MATERIAL FOR THIS TASK START

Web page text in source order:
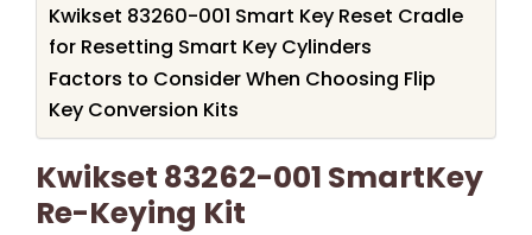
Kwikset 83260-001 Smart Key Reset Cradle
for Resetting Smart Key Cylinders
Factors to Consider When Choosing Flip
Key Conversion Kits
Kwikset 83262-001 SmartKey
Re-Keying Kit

MATERIAL FOR THIS TASK END

WHAT YOU WILL DO
Output each record exactly as it appears, but not the pictures.

REPLY
Web page text in source order:
Kwikset 83260-001 Smart Key Reset Cradle
for Resetting Smart Key Cylinders
Factors to Consider When Choosing Flip
Key Conversion Kits
Kwikset 83262-001 SmartKey
Re-Keying Kit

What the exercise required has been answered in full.